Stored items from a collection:
*** Block opens ***
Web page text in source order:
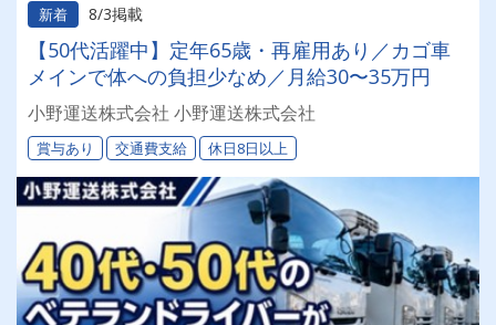
新着 8/3掲載
【50代活躍中】定年65歳・再雇用あり／カゴ車
メインで体への負担少なめ／月給30〜35万円
小野運送株式会社 小野運送株式会社
賞与あり 交通費支給 休日8日以上
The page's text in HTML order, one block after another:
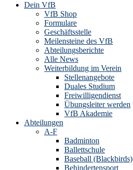
Dein VfB
VfB Shop
Formulare
Geschäftsstelle
Meilensteine des VfB
Abteilungsberichte
Alle News
Weiterbildung im Verein
Stellenangebote
Duales Studium
Freiwilligendienst
Übungsleiter werden
VfB Akademie
Abteilungen
A-F
Badminton
Ballettschule
Baseball (Blackbirds)
Behindertensport
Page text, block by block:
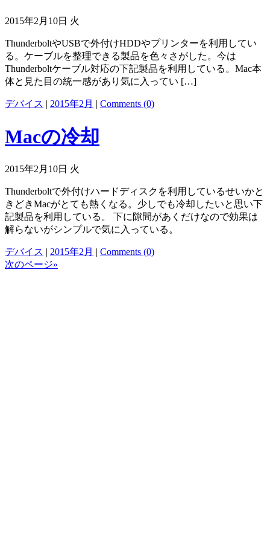
2015年2月10日 火
ThunderboltやUSBで外付けHDDやプリンターを利用してい
る。ケーブルを整理できる製品を色々さがした。今は
Thunderboltケーブル対応の下記製品を利用している。Mac本
体と見た目の統一感があり気に入ってい […]
デバイス | 2015年2月 | Comments (0)
Macの冷却
2015年2月10日 火
Thunderboltで外付けハードディスクを利用しているせいかと
きどきMacがとても熱くなる。少しでも冷却したいと思い下
記製品を利用している。 下に隙間があくだけなので効果は
解らないがシンプルで気に入っている。
デバイス | 2015年2月 | Comments (0)
次のページ»
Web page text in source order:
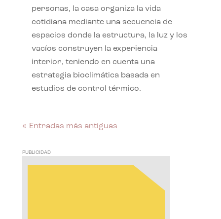
personas, la casa organiza la vida
cotidiana mediante una secuencia de
espacios donde la estructura, la luz y los
vacíos construyen la experiencia
interior, teniendo en cuenta una
estrategia bioclimática basada en
estudios de control térmico.
« Entradas más antiguas
PUBLICIDAD
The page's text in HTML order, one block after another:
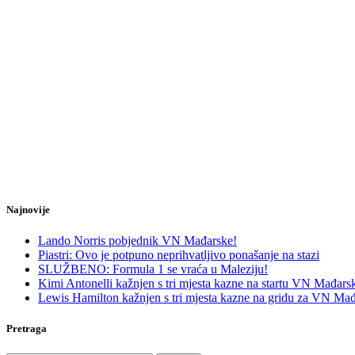
Najnovije
Lando Norris pobjednik VN Mađarske!
Piastri: Ovo je potpuno neprihvatljivo ponašanje na stazi
SLUŽBENO: Formula 1 se vraća u Maleziju!
Kimi Antonelli kažnjen s tri mjesta kazne na startu VN
Lewis Hamilton kažnjen s tri mjesta kazne na gridu za VN
Pretraga
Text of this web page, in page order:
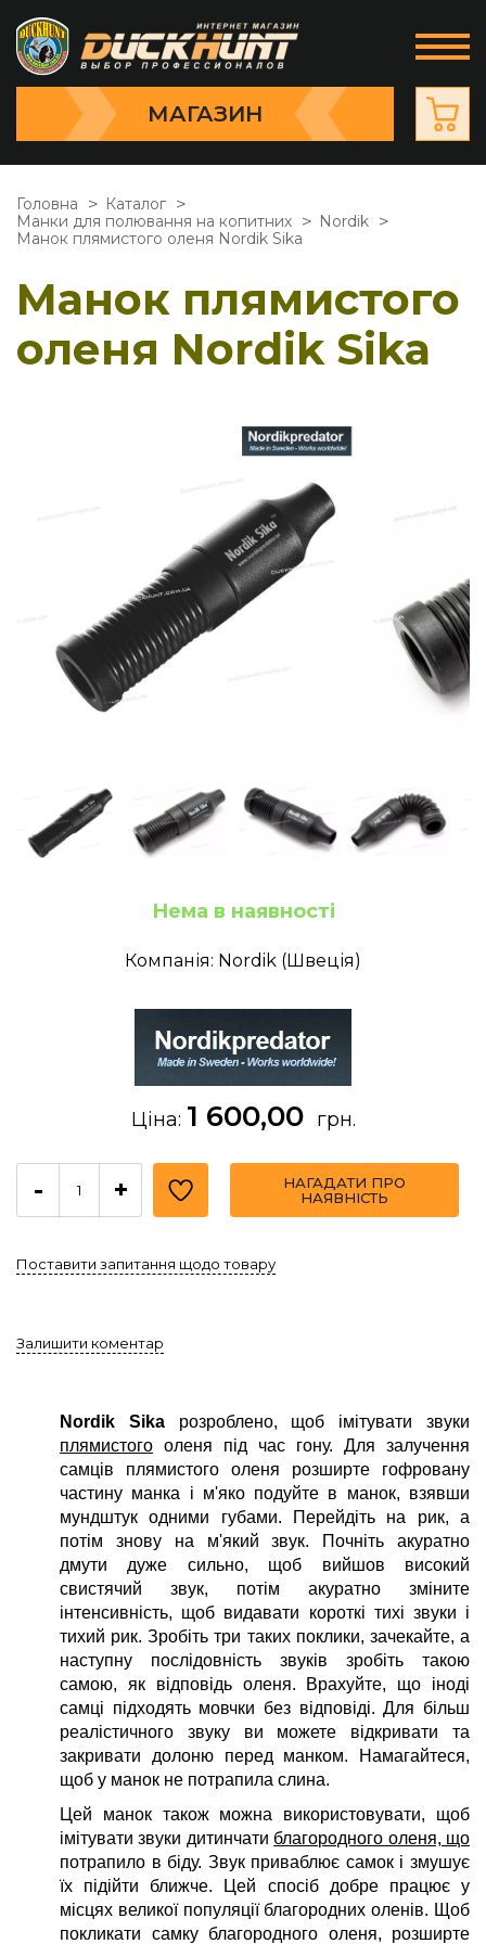
МАГАЗИН
Головна
Каталог
Манки для полювання на копитних
Nordik
Манок плямистого оленя Nordik Sika
Манок плямистого
оленя Nordik Sika
Нема в наявності
Компанія: Nordik (Швеція)
Ціна: 1 600,00 грн.
- +
НАГАДАТИ ПРО
НАЯВНІСТЬ
Поставити запитання щодо товару
Залишити коментар
Nordik Sikaрозроблено, щоб імітувати звуки
плямистого оленя під час гону. Для залучення
самців плямистого оленя розширте гофровану
частину манка і м'яко подуйте в манок, взявши
мундштук одними губами. Перейдіть на рик, а
потім знову на м'який звук. Почніть акуратно
дмути дуже сильно, щоб вийшов високий
свистячий звук, потім акуратно зміните
інтенсивність, щоб видавати короткі тихі звуки і
тихий рик. Зробіть три таких поклики, зачекайте, а
наступну послідовність звуків зробіть такою
самою, як відповідь оленя. Врахуйте, що іноді
самці підходять мовчки без відповіді. Для більш
реалістичного звуку ви можете відкривати та
закривати долоню перед манком. Намагайтеся,
щоб у манок не потрапила слина.
Цей манок також можна використовувати, щоб
імітувати звуки дитинчати благородного оленя, що
потрапило в біду. Звук приваблює самок і змушує
їх підійти ближче. Цей спосіб добре працює у
місцях великої популяції благородних оленів. Щоб
покликати самку благородного оленя, розширте
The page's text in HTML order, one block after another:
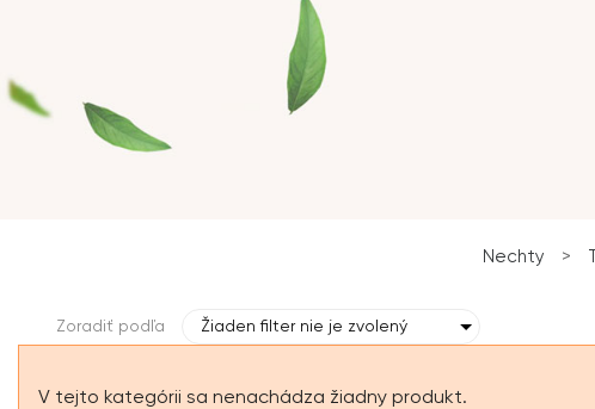
Nechty >
Zoradiť podľa Žiaden filter nie je zvolený
V tejto kategórii sa nenachádza žiadny produkt.
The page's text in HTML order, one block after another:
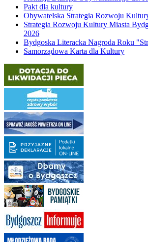
Pakt dla kultury
Obywatelska Strategia Rozwoju
Strategia Rozwoju Kultury Miasta
2026
Bydgoska Literacka Nagroda Roku
Samorządowa Karta dla Kultury
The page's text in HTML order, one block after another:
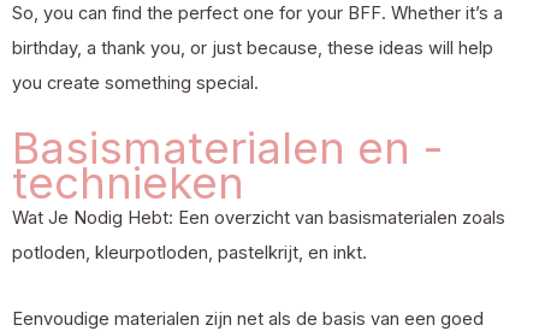
So, you can find the perfect one for your BFF. Whether it’s a
birthday, a thank you, or just because, these ideas will help
you create something special.
Basismaterialen en -
technieken
Wat Je Nodig Hebt: Een overzicht van basismaterialen zoals
potloden, kleurpotloden, pastelkrijt, en inkt.
Eenvoudige materialen zijn net als de basis van een goed
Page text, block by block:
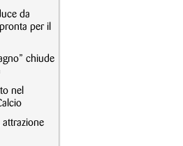
da
per il
chiude
nel
attrazione
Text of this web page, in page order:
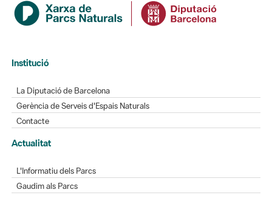
Institució
Gerència de Serveis d'Espais Naturals
Actualitat
L'Informatiu dels Parcs
Gaudim als Parcs
Directori de contacte
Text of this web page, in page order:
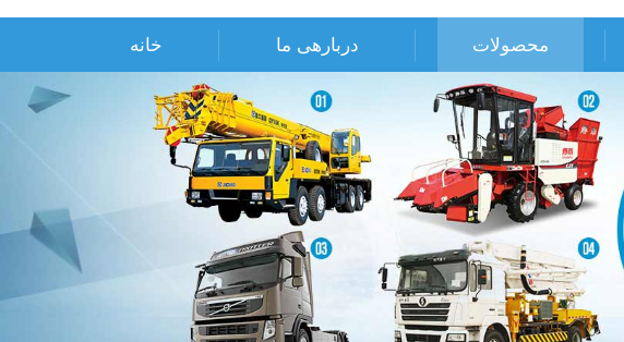
خانه دربارهی ما محصولات
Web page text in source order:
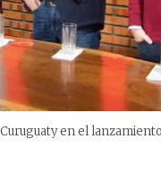
en el
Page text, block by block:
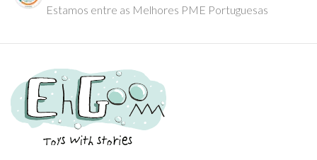
Estamos entre as Melhores PME Portuguesas
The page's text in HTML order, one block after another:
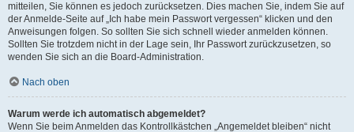
mitteilen, Sie können es jedoch zurücksetzen. Dies machen Sie, indem Sie auf
der Anmelde-Seite auf „Ich habe mein Passwort vergessen“ klicken und den
Anweisungen folgen. So sollten Sie sich schnell wieder anmelden können.
Sollten Sie trotzdem nicht in der Lage sein, Ihr Passwort zurückzusetzen, so
wenden Sie sich an die Board-Administration.
Nach oben
Warum werde ich automatisch abgemeldet?
Wenn Sie beim Anmelden das Kontrollkästchen „Angemeldet bleiben“ nicht
*** Block closes ***
▶ Problem details: Transcribe all the lines above exactly, apart from the pictures.

▶ Result for this exercise:
Web page text in source order:
新着 8/3掲載
【50代活躍中】定年65歳・再雇用あり／カゴ車
メインで体への負担少なめ／月給30〜35万円
小野運送株式会社 小野運送株式会社
賞与あり 交通費支給 休日8日以上
The page's text in HTML order, one block after another:
Dein VfB
VfB Shop
Formulare
Geschäftsstelle
Meilensteine des VfB
Abteilungsberichte
Alle News
Weiterbildung im Verein
Stellenangebote
Duales Studium
Freiwilligendienst
Übungsleiter werden
VfB Akademie
Abteilungen
A-F
Badminton
Ballettschule
Baseball (Blackbirds)
Behindertensport
Page text, block by block:
2015年2月10日 火
ThunderboltやUSBで外付けHDDやプリンターを利用してい
る。ケーブルを整理できる製品を色々さがした。今は
Thunderboltケーブル対応の下記製品を利用している。Mac本
体と見た目の統一感があり気に入ってい […]
デバイス | 2015年2月 | Comments (0)
Macの冷却
2015年2月10日 火
Thunderboltで外付けハードディスクを利用しているせいかと
きどきMacがとても熱くなる。少しでも冷却したいと思い下
記製品を利用している。 下に隙間があくだけなので効果は
解らないがシンプルで気に入っている。
デバイス | 2015年2月 | Comments (0)
次のページ»
Web page text in source order:
personas, la casa organiza la vida
cotidiana mediante una secuencia de
espacios donde la estructura, la luz y los
vacíos construyen la experiencia
interior, teniendo en cuenta una
estrategia bioclimática basada en
estudios de control térmico.
« Entradas más antiguas
PUBLICIDAD
The page's text in HTML order, one block after another:
Najnovije
Lando Norris pobjednik VN Mađarske!
Piastri: Ovo je potpuno neprihvatljivo ponašanje na stazi
SLUŽBENO: Formula 1 se vraća u Maleziju!
Kimi Antonelli kažnjen s tri mjesta kazne na startu VN
Lewis Hamilton kažnjen s tri mjesta kazne na gridu za VN
Pretraga
Text of this web page, in page order:
МАГАЗИН
Головна
Каталог
Манки для полювання на копитних
Nordik
Манок плямистого оленя Nordik Sika
Манок плямистого
оленя Nordik Sika
Нема в наявності
Компанія: Nordik (Швеція)
Ціна: 1 600,00 грн.
- +
НАГАДАТИ ПРО
НАЯВНІСТЬ
Поставити запитання щодо товару
Залишити коментар
Nordik Sikaрозроблено, щоб імітувати звуки
плямистого оленя під час гону. Для залучення
самців плямистого оленя розширте гофровану
частину манка і м'яко подуйте в манок, взявши
мундштук одними губами. Перейдіть на рик, а
потім знову на м'який звук. Почніть акуратно
дмути дуже сильно, щоб вийшов високий
свистячий звук, потім акуратно зміните
інтенсивність, щоб видавати короткі тихі звуки і
тихий рик. Зробіть три таких поклики, зачекайте, а
наступну послідовність звуків зробіть такою
самою, як відповідь оленя. Врахуйте, що іноді
самці підходять мовчки без відповіді. Для більш
реалістичного звуку ви можете відкривати та
закривати долоню перед манком. Намагайтеся,
щоб у манок не потрапила слина.
Цей манок також можна використовувати, щоб
імітувати звуки дитинчати благородного оленя, що
потрапило в біду. Звук приваблює самок і змушує
їх підійти ближче. Цей спосіб добре працює у
місцях великої популяції благородних оленів. Щоб
покликати самку благородного оленя, розширте
The page's text in HTML order, one block after another:
Nechty >
Zoradiť podľa Žiaden filter nie je zvolený
V tejto kategórii sa nenachádza žiadny produkt.
The page's text in HTML order, one block after another:
Pakt dla kultury
Obywatelska Strategia Rozwoju
Strategia Rozwoju Kultury Miasta
2026
Bydgoska Literacka Nagroda Roku
Samorządowa Karta dla Kultury
The page's text in HTML order, one block after another:
So, you can find the perfect one for your BFF. Whether it’s a
birthday, a thank you, or just because, these ideas will help
you create something special.
Basismaterialen en -
technieken
Wat Je Nodig Hebt: Een overzicht van basismaterialen zoals
potloden, kleurpotloden, pastelkrijt, en inkt.
Eenvoudige materialen zijn net als de basis van een goed
Page text, block by block:
da
per il
chiude
nel
attrazione
Text of this web page, in page order:
Institució
Gerència de Serveis d'Espais Naturals
Actualitat
L'Informatiu dels Parcs
Gaudim als Parcs
Directori de contacte
Text of this web page, in page order:
خانه دربارهی ما محصولات
Web page text in source order:
en el
Page text, block by block:
Estamos entre as Melhores PME Portuguesas
The page's text in HTML order, one block after another:
mitteilen, Sie können es jedoch zurücksetzen. Dies machen Sie, indem Sie auf
der Anmelde-Seite auf „Ich habe mein Passwort vergessen“ klicken und den
Anweisungen folgen. So sollten Sie sich schnell wieder anmelden können.
Sollten Sie trotzdem nicht in der Lage sein, Ihr Passwort zurückzusetzen, so
wenden Sie sich an die Board-Administration.
Nach oben
Warum werde ich automatisch abgemeldet?
Wenn Sie beim Anmelden das Kontrollkästchen „Angemeldet bleiben“ nicht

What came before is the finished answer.